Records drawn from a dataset
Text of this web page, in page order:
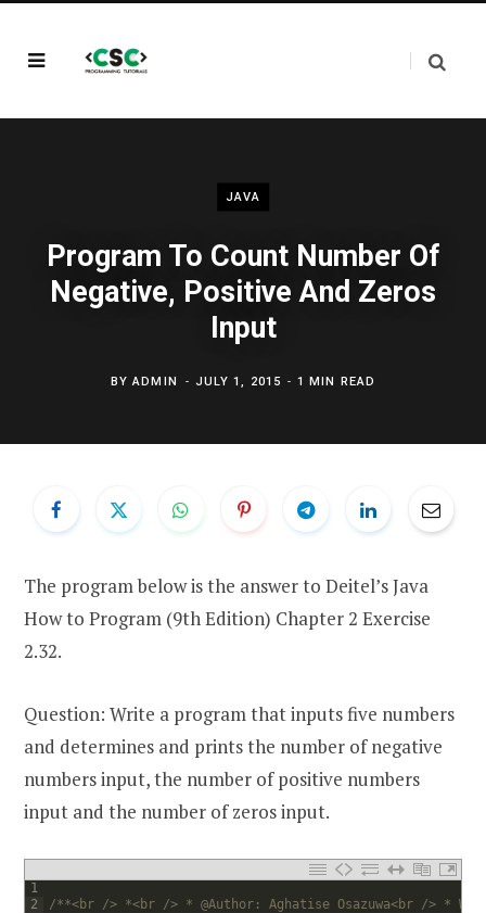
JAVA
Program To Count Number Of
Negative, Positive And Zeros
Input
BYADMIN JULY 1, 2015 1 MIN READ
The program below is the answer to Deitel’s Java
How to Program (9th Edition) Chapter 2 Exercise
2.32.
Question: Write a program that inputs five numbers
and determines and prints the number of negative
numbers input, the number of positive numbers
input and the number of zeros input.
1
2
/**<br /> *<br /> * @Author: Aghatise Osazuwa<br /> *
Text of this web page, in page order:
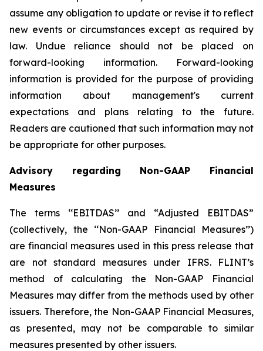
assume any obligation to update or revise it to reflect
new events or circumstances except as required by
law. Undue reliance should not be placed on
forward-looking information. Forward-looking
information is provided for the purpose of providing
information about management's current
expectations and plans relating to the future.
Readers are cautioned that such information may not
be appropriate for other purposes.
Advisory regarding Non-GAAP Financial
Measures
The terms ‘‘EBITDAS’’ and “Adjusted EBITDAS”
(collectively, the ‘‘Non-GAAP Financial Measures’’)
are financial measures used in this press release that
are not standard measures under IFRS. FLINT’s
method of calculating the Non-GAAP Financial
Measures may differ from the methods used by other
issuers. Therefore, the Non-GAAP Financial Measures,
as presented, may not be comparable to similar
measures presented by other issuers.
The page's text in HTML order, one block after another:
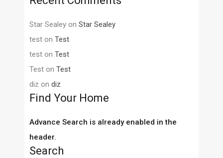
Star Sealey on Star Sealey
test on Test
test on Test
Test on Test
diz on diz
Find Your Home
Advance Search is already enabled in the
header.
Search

--

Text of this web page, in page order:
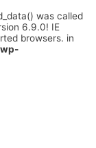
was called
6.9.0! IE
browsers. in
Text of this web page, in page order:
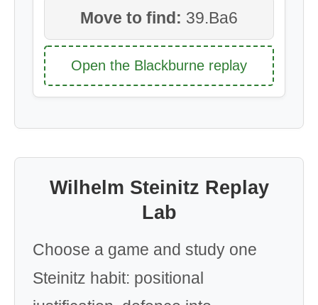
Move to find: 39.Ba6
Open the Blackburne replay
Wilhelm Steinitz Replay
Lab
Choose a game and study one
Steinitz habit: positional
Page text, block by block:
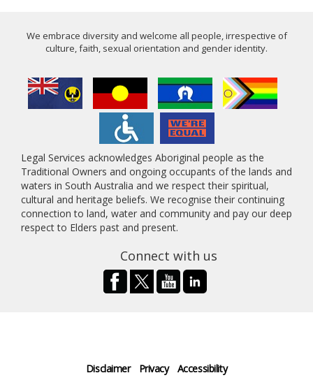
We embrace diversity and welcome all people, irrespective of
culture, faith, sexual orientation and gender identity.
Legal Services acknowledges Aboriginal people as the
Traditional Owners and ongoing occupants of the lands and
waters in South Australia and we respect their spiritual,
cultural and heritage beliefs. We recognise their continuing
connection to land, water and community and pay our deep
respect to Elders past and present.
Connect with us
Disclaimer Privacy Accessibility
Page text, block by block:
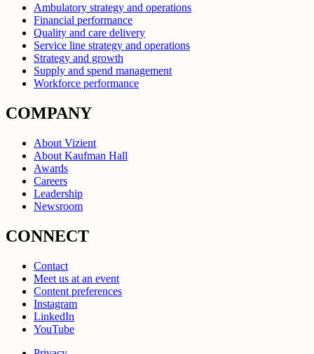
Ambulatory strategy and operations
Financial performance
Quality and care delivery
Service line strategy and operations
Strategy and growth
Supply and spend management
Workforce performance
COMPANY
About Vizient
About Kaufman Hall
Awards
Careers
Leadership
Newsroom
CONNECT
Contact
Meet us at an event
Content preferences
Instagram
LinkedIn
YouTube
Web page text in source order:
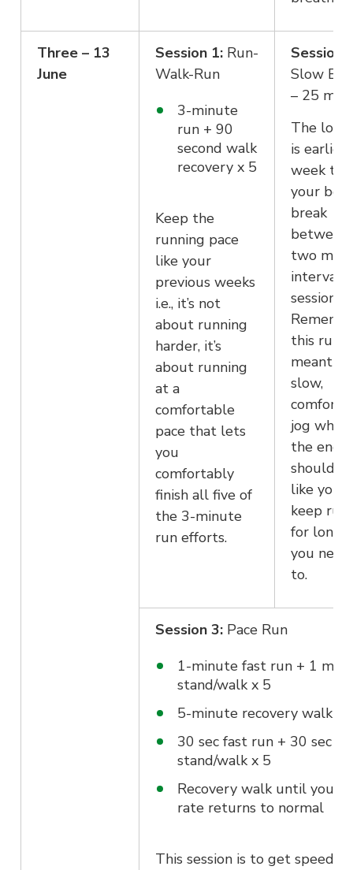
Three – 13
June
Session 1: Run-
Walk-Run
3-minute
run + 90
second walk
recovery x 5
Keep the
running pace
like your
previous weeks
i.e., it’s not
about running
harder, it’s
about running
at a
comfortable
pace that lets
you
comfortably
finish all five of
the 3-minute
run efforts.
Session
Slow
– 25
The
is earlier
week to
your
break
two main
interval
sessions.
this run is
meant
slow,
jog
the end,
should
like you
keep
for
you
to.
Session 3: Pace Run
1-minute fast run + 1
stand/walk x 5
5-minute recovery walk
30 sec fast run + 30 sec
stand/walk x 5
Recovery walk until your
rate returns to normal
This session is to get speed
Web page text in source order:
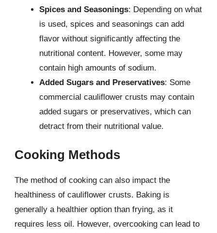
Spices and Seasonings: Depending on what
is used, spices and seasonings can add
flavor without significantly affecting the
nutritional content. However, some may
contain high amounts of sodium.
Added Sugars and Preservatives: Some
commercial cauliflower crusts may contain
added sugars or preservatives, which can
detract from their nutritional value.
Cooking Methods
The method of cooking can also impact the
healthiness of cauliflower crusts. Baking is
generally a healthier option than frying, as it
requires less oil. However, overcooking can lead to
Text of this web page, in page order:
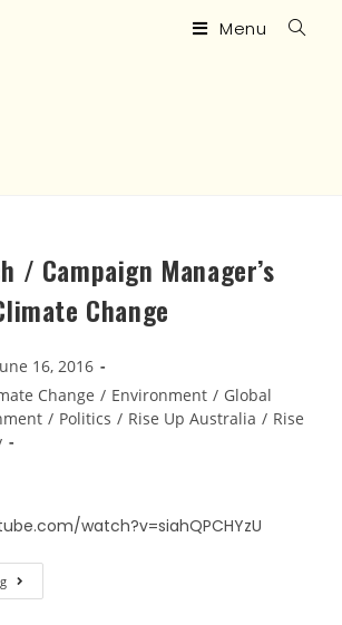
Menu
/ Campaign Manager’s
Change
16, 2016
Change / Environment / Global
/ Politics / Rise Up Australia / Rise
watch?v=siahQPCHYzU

* Goal of the exercise: Taking the entries above, print exactly the lines starting at the line with "comfortable" and ending at the line with "Session 3: Pace Run", both included.

* Written response:
comfortable
pace that lets
you
comfortably
finish all five of
the 3-minute
run efforts.
Session
Slow
– 25
The
is earlier
week to
your
break
two main
interval
sessions.
this run is
meant
slow,
jog
the end,
should
like you
keep
for
you
to.
Session 3: Pace Run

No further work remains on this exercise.